PONTIFÍCIA COMISSÃO PARA AS RELAÇÕES COM O
JUDAÍSMO
ANTI-SEMITISMO: UMA FERIDA A CURAR: REFLEXÃO DO CARDEAL WALTER KASPER NO
CONTEXTO DA IV JORNADA EUROPÉIA DA CULTURA JUDAICA
Juntamente com a Fé dos Padres e a Tora, o Templo de Jerusalém pelo menos até à
sua destruição por parte do imperador Tito, no ano 70 d.C. representava o âmago
do judaísmo, com excepção de alguns grupos como os essénios e os samaritanos. O
Templo constituía um dos lugares de reunião e de oração, também para os
primeiros discípulos do Ressuscitado que as autoridades às vezes consideravam
com suspeita e o povo com estima de quem compartilhavam a fé no Deus de Abraão,
de Isaac e de Jacob, de Sara e de Rebeca, de Raquel e de Lia. Todos estavam
conscientes de fazer parte do único povo de Deus, com quem o Altíssimo contraíra
uma aliança, através do juramento feito aos antepassados, selado depois da
passagem do Mar Vermelho no Sinai, aberto à promessa e à esperança de renovação
e de redenção universal, segundo o anúncio messiânico dos profetas. O fariseu
Gamaliel admoestou sabiamente o sinédrio, para que não pretendesse extinguir com
a força um movimento espiritual novo, que encontrava em Simão Pedro e em Tiago
dois líderes carismáticos, e que talvez interpretasse de maneira correcta a
tradição hebraica e a esperança de Israel. Outro fariseu, discípulo de Gamaliel,
o jovem Saulo de Tarso, opôs-se primeiro com violência aos seguidores de Jesus,
mas depois de uma extraordinária experiência de conversão, aderiu totalmente ao
Evangelho e tornou-se Paulo, o apóstolo dos pagãos, percorrendo a região do
Mediterrâneo e o império, até ao martírio padecido em Roma.
No único povo de Deus, Israel, o apóstolo quis enxertar a oliveira selvagem dos
gentios e, lentamente, a Igreja de Cristo adquiriu uma forma mais concreta,
"sobre o fundamento dos apóstolos e dos profetas" (Ef 2, 20), nos dois ramos da
Ecclesia ex circumcisione e da Ecclesia ex gentibus, como se pode admirar no
mosaico paleocristão da Basílica romana de Santa Sabina, na Colina do Aventino.

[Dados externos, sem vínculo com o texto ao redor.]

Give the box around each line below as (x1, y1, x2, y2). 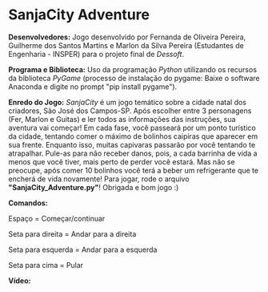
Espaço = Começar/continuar (8, 213, 106, 223)
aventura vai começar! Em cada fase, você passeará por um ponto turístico (8, 123, 256, 132)
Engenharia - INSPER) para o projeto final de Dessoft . (8, 49, 185, 59)
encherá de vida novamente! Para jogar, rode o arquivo (8, 174, 190, 184)
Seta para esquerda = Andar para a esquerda (8, 245, 158, 254)
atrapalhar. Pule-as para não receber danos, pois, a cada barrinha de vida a (8, 148, 258, 158)
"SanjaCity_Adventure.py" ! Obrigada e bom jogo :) (8, 182, 179, 192)
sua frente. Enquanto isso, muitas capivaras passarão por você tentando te (8, 140, 256, 149)
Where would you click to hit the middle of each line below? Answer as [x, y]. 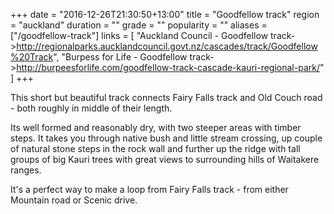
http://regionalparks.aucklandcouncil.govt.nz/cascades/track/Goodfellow [167, 46]
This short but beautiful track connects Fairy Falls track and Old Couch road [166, 97]
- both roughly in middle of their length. [91, 108]
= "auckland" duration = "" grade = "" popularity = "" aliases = [139, 25]
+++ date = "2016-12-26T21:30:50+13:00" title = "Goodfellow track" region [165, 14]
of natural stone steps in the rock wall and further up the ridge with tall [155, 148]
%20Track [32, 57]
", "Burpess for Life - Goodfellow [120, 57]
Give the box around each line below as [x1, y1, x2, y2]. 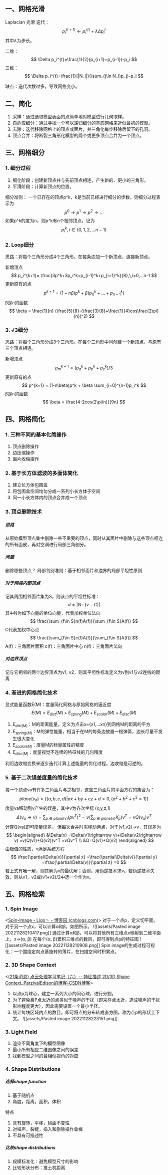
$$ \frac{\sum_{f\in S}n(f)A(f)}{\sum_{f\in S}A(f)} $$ [29, 618, 138, 624]
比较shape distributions [5, 1144, 56, 1151]
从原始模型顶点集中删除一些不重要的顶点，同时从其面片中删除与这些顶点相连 [5, 535, 163, 541]
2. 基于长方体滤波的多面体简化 [5, 469, 78, 477]
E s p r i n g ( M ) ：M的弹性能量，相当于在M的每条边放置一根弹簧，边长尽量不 [12, 729, 158, 736]
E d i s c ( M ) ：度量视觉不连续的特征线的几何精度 [12, 749, 103, 756]
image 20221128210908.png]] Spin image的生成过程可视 [38, 943, 155, 949]
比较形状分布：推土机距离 [12, 1164, 65, 1170]
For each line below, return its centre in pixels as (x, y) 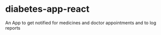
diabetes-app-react (47, 9)
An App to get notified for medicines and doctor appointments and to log (81, 23)
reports (13, 28)
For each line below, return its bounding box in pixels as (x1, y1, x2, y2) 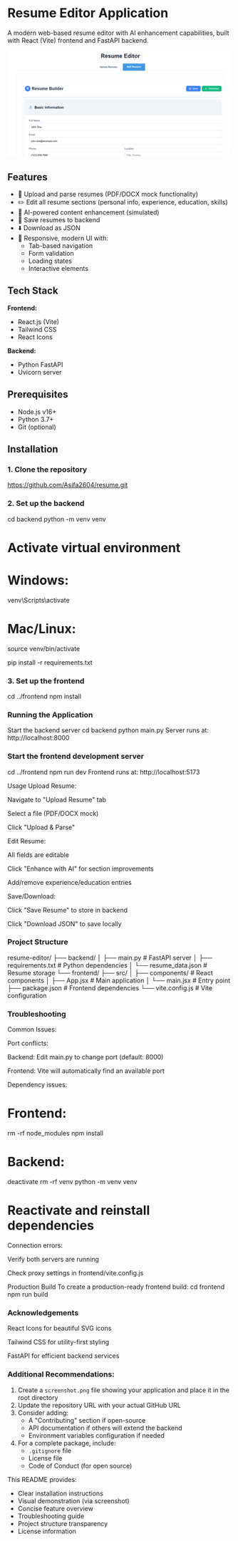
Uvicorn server (17, 368, 62, 376)
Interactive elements (28, 264, 89, 272)
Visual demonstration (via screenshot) (17, 1496, 130, 1505)
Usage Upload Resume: (7, 782, 77, 790)
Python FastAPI (17, 360, 63, 368)
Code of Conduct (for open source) (28, 1461, 133, 1470)
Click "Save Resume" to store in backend (7, 906, 128, 914)
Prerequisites (7, 388, 68, 400)
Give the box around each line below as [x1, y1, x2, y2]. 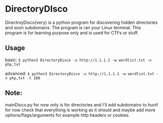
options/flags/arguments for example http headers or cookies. [5, 112, 130, 118]
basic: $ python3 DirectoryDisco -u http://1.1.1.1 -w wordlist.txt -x [5, 57, 152, 63]
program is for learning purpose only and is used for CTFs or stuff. [5, 30, 139, 35]
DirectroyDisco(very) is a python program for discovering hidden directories [5, 19, 158, 25]
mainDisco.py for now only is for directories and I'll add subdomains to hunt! [5, 102, 159, 107]
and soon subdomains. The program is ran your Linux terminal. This [5, 24, 142, 30]
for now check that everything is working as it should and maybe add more [5, 107, 156, 113]
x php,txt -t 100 [5, 75, 41, 81]
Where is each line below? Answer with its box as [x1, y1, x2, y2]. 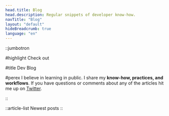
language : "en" [5, 31, 38, 36]
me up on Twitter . [5, 85, 42, 92]
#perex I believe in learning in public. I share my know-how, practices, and [5, 75, 163, 80]
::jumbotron [5, 45, 30, 51]
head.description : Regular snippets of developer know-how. [5, 12, 136, 17]
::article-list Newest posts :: [5, 105, 63, 111]
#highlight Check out [5, 55, 50, 61]
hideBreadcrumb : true [5, 26, 52, 32]
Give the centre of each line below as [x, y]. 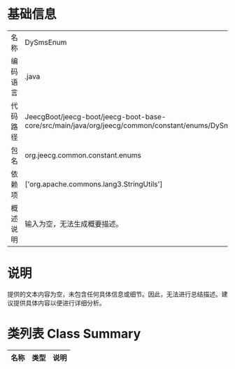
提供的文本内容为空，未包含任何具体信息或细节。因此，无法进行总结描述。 [114, 294]
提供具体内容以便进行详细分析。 [59, 302]
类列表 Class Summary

O conjunto das Sagradas Escrituras quer as hebraicas do TaNaK (Tora, Nevi'im
veKetuvim), que depois no cânone cristão serão denominadas como Antigo
Testamento, quer as do Novo Testamento é uníssono em testemunhar que Deus não
abandonou a sua Aliança com o povo hebraico (ou "judaico") das doze tribos de
Israel. Naturalmente, aquilo que pode parecer como um perigoso particularismo
exclusivista é equilibrado, nas mesmas Escrituras, por um dúplice universalismo
messiânico, tanto ad intra, na tensão entre diáspora judaica e os judeus da
Terra de Israel (Erez Israel), como ad extra, na tensão entre o povo judeu ('am
Israel) e todos os povos, chamados a entrar na mesma comunhão de paz e de
redenção do povo primogénito da Aliança.
Por conseguinte, a Igreja, enquanto "povo messiânico", não se substitui a
Israel, mas insere-se nela, segundo a doutrina paulina, mediante a adesão a
Jesus Cristo morto e ressuscitado, salvador do mundo, e este vínculo constitui
um laço espiritual radical, único e insuprimível da parte cristã. A concepção
oposta de um Israel outrora escolhido (olim), mas depois para sempre rejeitado
por Deus e já substituído pela Igreja embora tenha tido uma larga difusão que
durou quase vinte séculos, não representa na realidade uma verdade de fé, como
se pode observar tanto nos antigos Símbolos da Igreja primitiva, como no
ensinamento dos princípais Concílios, em particular no Concílio Ecuménico
Vaticano II (cf. Lumen gentium, 16; Dei Verbum, 14-16; e Nostra aetate, 4). De
resto, nem sequer Hagar ou Ismael jamais foram rejeitados por Deus, que deles
fez "uma grande nação" (Gn 21, 13); e Jacob, o "usurpador" astuto, por fim
recebeu o abraço de Esaú. O mais recente documento da Pontifícia Comissão
Bíblica, sobre "O povo judeu e as suas Sagradas Escrituras na Bíblia cristã"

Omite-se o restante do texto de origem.